= Margaret Livingstone, Countess of Orkney =

Scottish courtier and landowner

Margaret Livingstone, Countess of Orkney (died 1622) was a Scottish courtier and landowner. She was a daughter of William Livingstone, 6th Lord Livingston and Agnes Fleming.

==Lady Justice Clerk==
In July 1581, she married Lewis Bellenden of Broughton and Auchnoull, Lord Justice Clerk, and was known as "Lady Justice Clerk" or "Lady Auchinoul". Mary, Queen of Scots, wrote to the French ambassador Michel de Castelnau that she had hoped "Lady Livingstone" would come to England and join her household instead of marrying.

They had three sons and two daughters, of whom his son and heir was James Bellenden of Broughton. Two other sons went to Ulster. Mariota Bellenden married Patrick Murray of Falahill.

She was an attendant of Anne of Denmark at her coronation in Holyrood Abbey on 17 May 1590. The University of Edinburgh has a bill for clothes signed by Margaret Livingstone in 1590.

Lewis Bellenden died on 27 August 1591, after 8 days of "deadly fever" according to a letter of his brother, James Bellenden.

==Lady in waiting==
Margaret was then a gentlewoman in the households of Anna of Denmark at Dunfermline Palace and Prince Henry at Stirling Castle.

The other "dames of honour" at Stirling were; Annabell Murray, Countess of Mar, Marie Stewart, Countess of Mar, Agnes Leslie, Countess of Morton, her aunt Lady Dudhope, Lady Clackmannan, Lady Abercairny, and Lady Cambuskenneth.

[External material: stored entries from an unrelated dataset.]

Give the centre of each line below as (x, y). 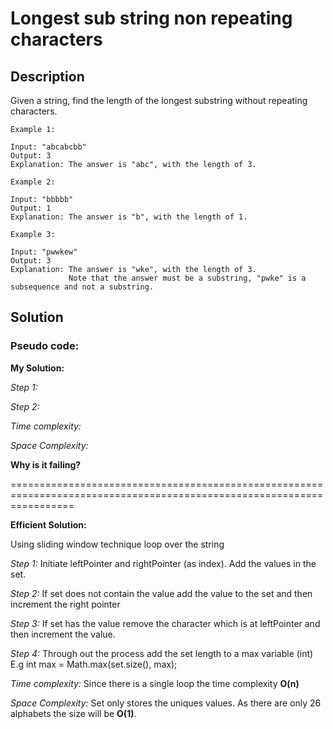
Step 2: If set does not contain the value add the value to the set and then (161, 593)
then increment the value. (63, 634)
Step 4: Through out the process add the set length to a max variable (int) (162, 653)
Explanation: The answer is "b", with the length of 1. (129, 217)
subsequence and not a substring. (82, 287)
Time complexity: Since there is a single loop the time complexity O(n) (155, 683)
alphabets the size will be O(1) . (73, 713)
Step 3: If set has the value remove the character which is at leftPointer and (165, 623)
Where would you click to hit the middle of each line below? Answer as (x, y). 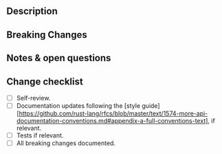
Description (32, 11)
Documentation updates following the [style (78, 106)
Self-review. (33, 98)
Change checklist (45, 81)
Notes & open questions (59, 58)
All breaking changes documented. (66, 143)
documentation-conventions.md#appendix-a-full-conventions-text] (112, 121)
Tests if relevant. (40, 135)
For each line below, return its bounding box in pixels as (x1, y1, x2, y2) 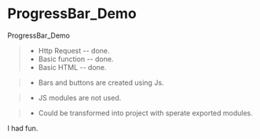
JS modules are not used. (38, 93, 122, 102)
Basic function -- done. (38, 54, 114, 64)
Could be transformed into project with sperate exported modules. (38, 108, 253, 118)
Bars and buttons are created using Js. (38, 78, 164, 87)
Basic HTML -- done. (38, 62, 107, 71)
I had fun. (7, 123, 38, 133)
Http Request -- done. (38, 46, 111, 55)
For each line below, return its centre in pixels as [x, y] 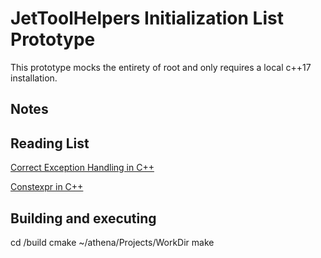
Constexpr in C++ [47, 187]
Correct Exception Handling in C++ [82, 168]
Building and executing [83, 218]
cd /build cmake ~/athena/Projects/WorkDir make [112, 242]
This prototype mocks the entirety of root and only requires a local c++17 [161, 67]
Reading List [50, 143]
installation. [34, 78]
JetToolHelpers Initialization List [147, 18]
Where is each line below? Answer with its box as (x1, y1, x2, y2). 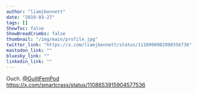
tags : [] (6, 20, 28, 26)
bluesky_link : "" (6, 53, 50, 59)
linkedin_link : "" (6, 58, 52, 64)
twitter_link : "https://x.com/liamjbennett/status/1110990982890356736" (6, 42, 192, 48)
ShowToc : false (6, 25, 44, 32)
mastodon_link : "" (6, 48, 52, 54)
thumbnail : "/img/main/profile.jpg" (6, 36, 98, 42)
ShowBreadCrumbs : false (6, 31, 66, 37)
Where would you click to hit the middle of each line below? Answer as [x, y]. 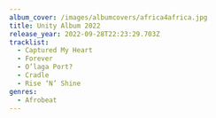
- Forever [35, 59]
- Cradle [33, 75]
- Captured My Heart [55, 51]
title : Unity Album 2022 [55, 26]
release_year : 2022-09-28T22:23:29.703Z [85, 34]
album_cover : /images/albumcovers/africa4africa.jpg [108, 17]
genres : [23, 91]
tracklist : [29, 42]
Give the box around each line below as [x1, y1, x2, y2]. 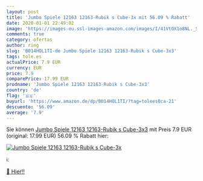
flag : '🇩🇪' [6, 93, 36, 99]
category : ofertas [6, 37, 53, 43]
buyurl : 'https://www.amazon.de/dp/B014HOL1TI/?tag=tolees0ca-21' [6, 98, 177, 104]
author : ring [6, 43, 39, 49]
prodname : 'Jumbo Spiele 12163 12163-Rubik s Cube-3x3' [6, 82, 150, 88]
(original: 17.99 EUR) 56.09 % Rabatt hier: [6, 132, 109, 140]
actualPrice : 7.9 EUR [6, 59, 61, 65]
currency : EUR [6, 64, 42, 71]
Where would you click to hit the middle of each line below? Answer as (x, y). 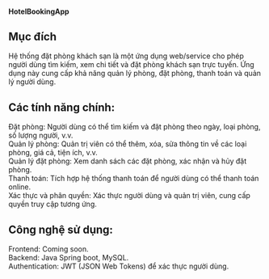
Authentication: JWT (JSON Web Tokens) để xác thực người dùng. (119, 266)
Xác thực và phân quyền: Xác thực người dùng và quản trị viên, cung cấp (129, 196)
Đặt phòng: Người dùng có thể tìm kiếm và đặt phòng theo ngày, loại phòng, (134, 127)
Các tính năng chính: (62, 107)
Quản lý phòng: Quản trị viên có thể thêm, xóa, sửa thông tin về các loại (128, 144)
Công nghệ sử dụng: (61, 229)
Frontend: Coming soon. (48, 249)
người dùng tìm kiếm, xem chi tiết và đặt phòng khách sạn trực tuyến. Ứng (131, 65)
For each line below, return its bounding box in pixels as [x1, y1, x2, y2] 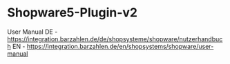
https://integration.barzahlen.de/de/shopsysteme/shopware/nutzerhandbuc [7, 34, 223, 43]
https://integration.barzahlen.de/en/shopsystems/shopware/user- [26, 42, 214, 50]
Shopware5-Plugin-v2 [7, 5, 138, 21]
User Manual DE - [7, 28, 58, 36]
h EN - [7, 42, 26, 50]
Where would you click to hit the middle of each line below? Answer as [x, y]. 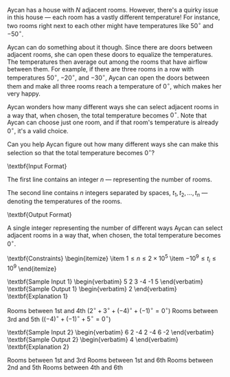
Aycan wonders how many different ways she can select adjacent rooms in [113, 106]
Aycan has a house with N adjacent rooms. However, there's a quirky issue [113, 10]
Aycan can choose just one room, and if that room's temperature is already [113, 122]
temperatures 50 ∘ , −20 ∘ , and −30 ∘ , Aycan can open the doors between [108, 77]
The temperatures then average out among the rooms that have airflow [107, 62]
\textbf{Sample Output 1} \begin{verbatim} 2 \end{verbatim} [92, 289]
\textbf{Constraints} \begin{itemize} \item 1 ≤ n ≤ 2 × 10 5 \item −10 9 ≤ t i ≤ [112, 259]
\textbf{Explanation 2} [38, 347]
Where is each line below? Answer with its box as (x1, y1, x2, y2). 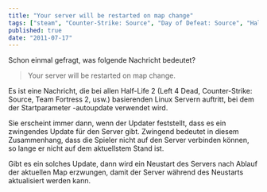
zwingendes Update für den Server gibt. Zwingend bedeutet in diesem (8, 127, 240, 136)
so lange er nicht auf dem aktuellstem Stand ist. (8, 144, 164, 153)
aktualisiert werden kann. (8, 176, 91, 186)
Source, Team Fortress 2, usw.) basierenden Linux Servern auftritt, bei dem (8, 94, 254, 104)
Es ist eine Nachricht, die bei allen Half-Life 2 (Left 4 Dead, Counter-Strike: (8, 86, 253, 96)
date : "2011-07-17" (8, 33, 73, 42)
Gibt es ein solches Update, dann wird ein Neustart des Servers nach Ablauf (8, 159, 258, 169)
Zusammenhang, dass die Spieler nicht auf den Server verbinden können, (8, 136, 250, 145)
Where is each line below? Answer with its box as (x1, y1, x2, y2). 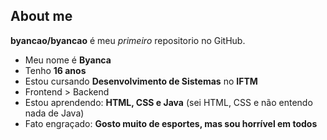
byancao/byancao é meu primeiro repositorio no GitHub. (10, 34, 246, 46)
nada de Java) (24, 107, 85, 119)
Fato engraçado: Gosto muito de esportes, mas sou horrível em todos (24, 117, 318, 129)
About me (10, 8, 73, 25)
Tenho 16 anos (24, 64, 87, 76)
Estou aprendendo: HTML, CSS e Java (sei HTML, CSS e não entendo (24, 96, 313, 108)
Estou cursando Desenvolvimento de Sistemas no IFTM (24, 75, 258, 87)
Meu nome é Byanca (24, 54, 112, 66)
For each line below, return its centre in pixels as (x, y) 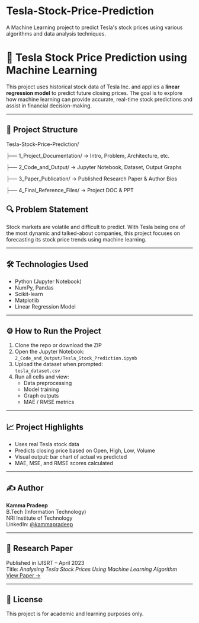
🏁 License (25, 600)
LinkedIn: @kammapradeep (40, 524)
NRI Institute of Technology (39, 518)
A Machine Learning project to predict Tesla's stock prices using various (94, 27)
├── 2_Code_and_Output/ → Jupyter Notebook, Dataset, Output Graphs (94, 167)
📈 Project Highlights (45, 427)
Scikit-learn (29, 294)
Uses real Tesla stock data (47, 444)
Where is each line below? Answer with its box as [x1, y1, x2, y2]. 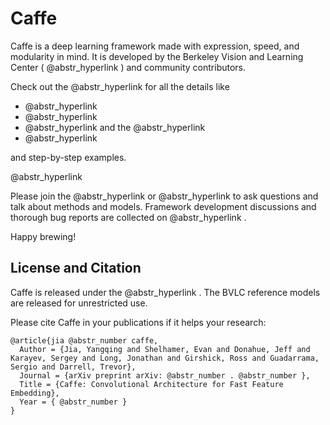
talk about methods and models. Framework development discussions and [10, 200, 317, 212]
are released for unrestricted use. [10, 297, 148, 309]
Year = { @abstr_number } [19, 397, 128, 407]
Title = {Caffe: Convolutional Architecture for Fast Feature [19, 379, 284, 389]
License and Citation [10, 260, 142, 277]
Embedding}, [10, 388, 60, 398]
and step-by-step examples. [10, 151, 127, 163]
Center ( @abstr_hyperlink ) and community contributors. [10, 61, 247, 73]
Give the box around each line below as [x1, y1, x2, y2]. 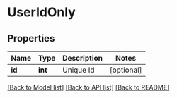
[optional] [109, 65, 142, 75]
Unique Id [62, 65, 95, 75]
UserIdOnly [7, 4, 76, 20]
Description [62, 54, 103, 63]
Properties [7, 32, 55, 44]
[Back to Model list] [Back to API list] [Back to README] [7, 83, 170, 92]

In May 1596 the Edinburgh money lender Janet Fockart died and Livingstone had borrowed at least £100 Scots and had pledged a diamond chain with 13 pieces and a diamond ring. The money lender's final inventory was compiled after Livingstone's marriage, and she was recorded as "Lady Orkney".

==Countess of Orkney==
On 19 August 1596 she married Patrick Stewart, 2nd Earl of Orkney at Callendar House. James VI was present at the banquet until he was called away to see his new-born child at Dunfermline, Princess Elizabeth. The couple had no children.

She subsequently raised money to help her husband. She disputed monies owed to Walter Cranstoun, the steward of the Bellenden lands she held as a widow in "conjunct fie". Her case included a claim that she could not contract new debts without her husband's permission and "advice and knowledge". She also had debts for rent in Linlithgow, perhaps for attending Princess Elizabeth, who was brought up by the Livingstone family at Linlithgow Palace.

The exact date of her death is unknown. She signed a receipt in Edinburgh for her royal pension of 1,000 merks in January 1622.